Looking at the \({r}^{2}\) values (Table 4; Fig. 5a), one sees some improvements in the \({r}_{\text{test}}^{2}\) values (all beech models, chestnut “eρk” and “me” models) from linear to exponential models. These improvements are gradual; comparing the two corresponding parts of Table 4 respectively Fig. 5a, one finds that between linear and exponential models there are many similarities: of model variable structure, \({r}^{2}\) values and of \({r}^{2}\) confidence interval widths. The widths of the confidence intervals (Fig. 5a) also mean that the size of the present dataset is not sufficient to identify performance differences between linear and exponential models.

5 Conclusion

This preliminary study emphasized the potential of microwave scanning with respect to hardwood strength grading, in particular in combination with a dynamic stiffness measurement (Edyn). Such a combination led to good results for all four species; especially the exponential models for beech and chestnut were competitive with coefficients of determination well over 60%. As the observed correlations between Edyn and tension strength for these two species were higher in the present research than in previous studies, some further validation is recommended.

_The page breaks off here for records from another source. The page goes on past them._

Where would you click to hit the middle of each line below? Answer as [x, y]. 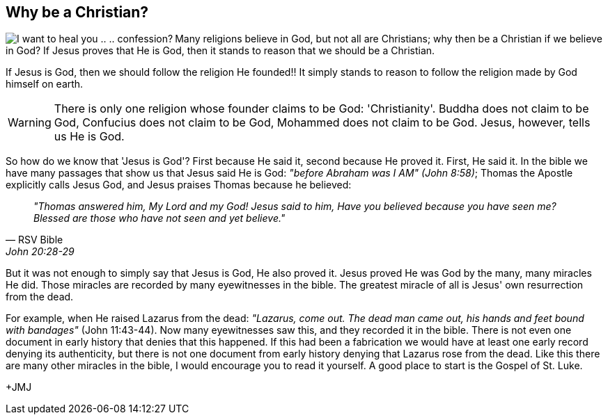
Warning [30, 123]
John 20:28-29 [40, 252]
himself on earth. [45, 84]
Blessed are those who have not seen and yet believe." [159, 218]
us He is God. [89, 137]
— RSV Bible [34, 240]
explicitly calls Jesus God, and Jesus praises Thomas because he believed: [179, 185]
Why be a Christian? [77, 12]
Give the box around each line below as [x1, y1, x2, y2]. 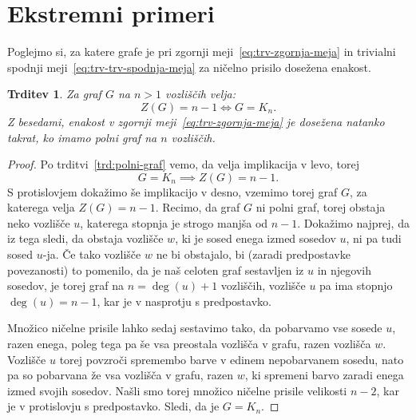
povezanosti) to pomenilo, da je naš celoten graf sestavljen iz [7, 261, 304, 278]
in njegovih [317, 261, 371, 278]
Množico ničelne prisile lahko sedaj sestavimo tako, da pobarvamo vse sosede [7, 319, 382, 336]
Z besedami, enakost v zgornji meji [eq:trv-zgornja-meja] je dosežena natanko [7, 113, 385, 129]
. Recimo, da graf [155, 199, 240, 216]
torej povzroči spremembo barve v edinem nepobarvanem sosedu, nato [59, 351, 404, 367]
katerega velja [7, 199, 75, 216]
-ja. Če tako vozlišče [42, 246, 141, 263]
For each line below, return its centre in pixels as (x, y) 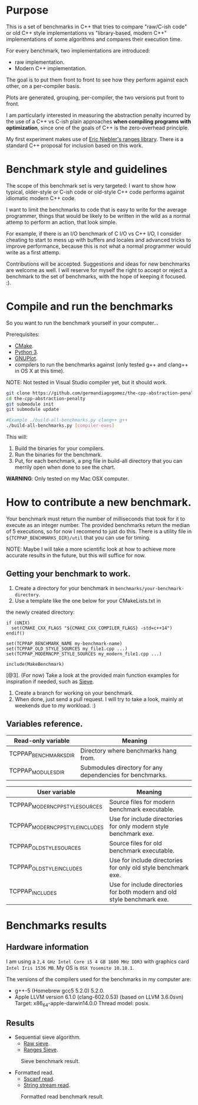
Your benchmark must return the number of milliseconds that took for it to (96, 519)
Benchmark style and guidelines (87, 169)
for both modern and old (143, 892)
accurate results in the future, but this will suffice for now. (76, 555)
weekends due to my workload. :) (55, 705)
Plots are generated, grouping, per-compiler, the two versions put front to (95, 97)
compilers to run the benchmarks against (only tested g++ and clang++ (101, 364)
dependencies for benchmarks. (124, 775)
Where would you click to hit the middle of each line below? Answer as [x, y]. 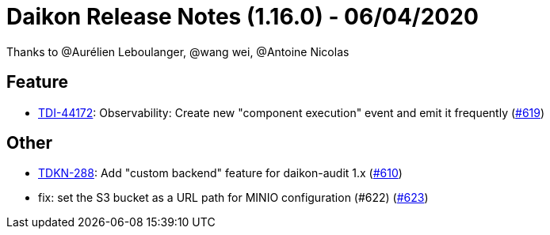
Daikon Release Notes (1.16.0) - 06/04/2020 [243, 17]
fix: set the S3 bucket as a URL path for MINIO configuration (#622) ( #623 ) [233, 198]
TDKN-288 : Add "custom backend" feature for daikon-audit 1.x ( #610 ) [220, 173]
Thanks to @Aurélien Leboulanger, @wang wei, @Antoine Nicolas [178, 51]
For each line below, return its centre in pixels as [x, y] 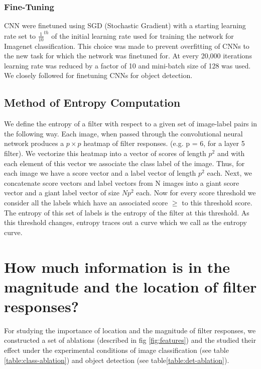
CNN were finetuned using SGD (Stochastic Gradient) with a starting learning [125, 25]
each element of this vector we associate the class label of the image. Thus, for [124, 163]
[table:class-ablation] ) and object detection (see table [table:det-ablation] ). [117, 360]
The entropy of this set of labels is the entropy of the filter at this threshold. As [127, 212]
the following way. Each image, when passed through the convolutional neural [123, 133]
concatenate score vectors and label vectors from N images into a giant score [122, 182]
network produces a [34, 143]
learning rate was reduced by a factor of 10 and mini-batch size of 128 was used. [127, 65]
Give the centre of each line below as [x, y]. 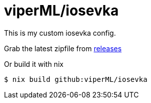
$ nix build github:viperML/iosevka [76, 79]
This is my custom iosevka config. [60, 33]
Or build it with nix [34, 64]
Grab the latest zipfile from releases [63, 48]

Density measurement by microwaves promises to work equally well for hardwoods as for softwoods and could be an alternative to density measurement by X-ray scanning. So, microwave scanning proves to be a versatile tool for assessing strength and density with one technology also for hardwoods. Like for softwoods, assessing moisture content should be possible as well; for this, a dataset with a wider range of moisture content values is required. A commercial implementation, especially for hardwoods, seems viable.

Generally, it seems that the (tension) strength of ash and oak is more difficult to model than the strength of beech and chestnut, or that the former depends more strongly on other characteristics, which were not part of this analysis. Due to the preliminary nature of this study here with a limited number of specimens, all results should be interpreted with care; a further study with a larger sample is recommended.